I feel like it’s been a bit of a slow lethargic week or two – I wasn’t well for a few days last week with an ear infection – but looking at my list of what I’ve been reading since I last updated (and adding in that I’ve written a bit and almost made an entire hat) I think that might just be me being a bit hard on myself.

So what have I been reading in the last two or so weeks since I updated? A fair amount. I’ve started and not progressed with a few books but here’s what I have finished.

First up was The Spanish Promise by Karen Swan. That’s the second book of hers I’ve read and I will read more but probably not immediately. It was fab. I must say it was a much twistier book than I expected, so much so that I almost felt like I needed to read the end a second time to appreciate it properly.

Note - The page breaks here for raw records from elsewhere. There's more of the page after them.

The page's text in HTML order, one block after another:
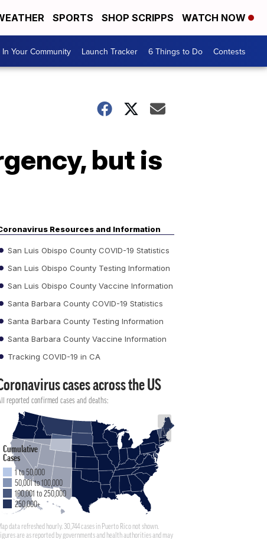
SPORTS SHOP SCRIPPS WATCH NOW
In Your Community Launch Tracker 6 Things to Do Contests
but is
Resources and Information
San Luis Obispo County COVID-19 Statistics
San Luis Obispo County Testing Information
San Luis Obispo County Vaccine Information
Santa Barbara County COVID-19 Statistics
Santa Barbara County Testing Information
Santa Barbara County Vaccine Information
Tracking COVID-19 in CA
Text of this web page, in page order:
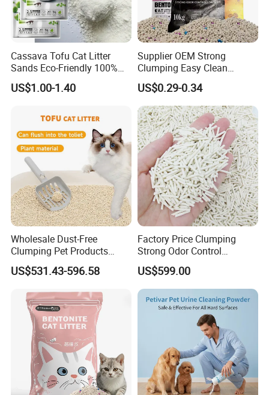
Cassava Tofu Cat Litter
Sands Eco-Friendly 100%
Plant Fiber Disposable
Natural Scent 1kg 5kg 10L
Products
US$1.00-1.40
Supplier OEM Strong
Clumping Easy Clean
Sodium Clay Cat Sand Dust
Free Premium Bentonite Cat
Litter
US$0.29-0.34
Wholesale Dust-Free
Clumping Pet Products
Natural Materials Tofu Cat
Litter Pet Supply
US$531.43-596.58
Factory Price Clumping
Strong Odor Control
Flushable Eco-Friendly Dust
Free Cat Cleaning Original
Bentonite/ Crystal Silica
Gel/ Tofu Cat Litter (Pet
Supply)
US$599.00
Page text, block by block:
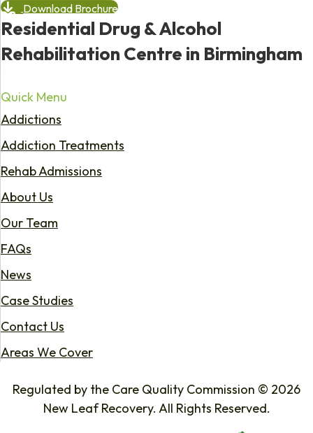
Download Brochure
Residential Drug & Alcohol
Rehabilitation Centre in Birmingham
Quick Menu
Addictions
Addiction Treatments
Rehab Admissions
About Us
Our Team
FAQs
News
Case Studies
Contact Us
Areas We Cover
Regulated by the Care Quality Commission © 2026
New Leaf Recovery. All Rights Reserved.
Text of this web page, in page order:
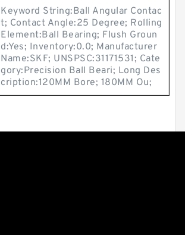
Keyword String:Ball Angular Contac
t; Contact Angle:25 Degree; Rolling
Element:Ball Bearing; Flush Groun
d:Yes; Inventory:0.0; Manufacturer
Name:SKF; UNSPSC:31171531; Cate
gory:Precision Ball Beari; Long Des
cription:120MM Bore; 180MM Ou;
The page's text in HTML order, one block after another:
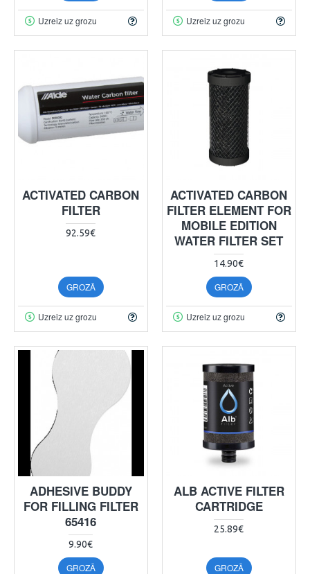
Uzreiz uz grozu Uzreiz uz grozu
ACTIVATED CARBON
FILTER
92.59€
GROZĀ
Uzreiz uz grozu
ACTIVATED CARBON
FILTER ELEMENT FOR
MOBILE EDITION
WATER FILTER SET
14.90€
GROZĀ
Uzreiz uz grozu
ADHESIVE BUDDY
FOR FILLING FILTER
65416
9.90€
GROZĀ
ALB ACTIVE FILTER
CARTRIDGE
25.89€
GROZĀ

Then I read A Postcard from Italy by Alexandra Brown. It combined a touch of historical fiction with travel and chicklit and I thought it well done. There was one disability related trope in the book which I thought unnecessary, poorly done and disappointing so as much as I liked it until that point I struggle to recommend it. And years later, I am still disappointed that Alexandra Brown has never revisited the characters from The Great Christmas Knit Off.

This was the point in my reading that I began to feel really rather fed up of chicklit. Although looking at what I read next I don’t seem to have done a brilliant job at escaping from it immediately (the two books I’m reading now are anything but chicklit but I’ve not finished them so they will be listed next time).

Darling Blue by Tracy Rees was a definite winner for me. It’s a longer read (and it was really nice to get my teeth into a longer book), historical and almost a saga. I had been expecting it to be more of a historical read based on having read two of her other books (and having a third on my shelf) but it was actually the exact amount of historical for the story Tracy Rees was telling.

I was really excited when I went to list this as read on goodreads to see two Tracy Rees books I didn’t know about. It actually turns out one of them was Darling Blue republished under a different title (The Love Note). But the other book is a new one and it feel into my basket when I ordered my mum’s birthday present. I’m looking forward to reading more of Tracy Rees writing soon ish.

Although the title suggests this is a book set in Venice, the last book I have to write about today, From Venice with Love by Rosanna Ley takes place in several settings. It’s a good read and we do visit Venice but this is not the book for you if you want one set solely in Venice (Or even Italy). I found it to be a good book and it kept me guessing (although I did figure one thing out). But having read the majority of Rosanna Ley’s previous books, I definitely enjoyed earlier ones more.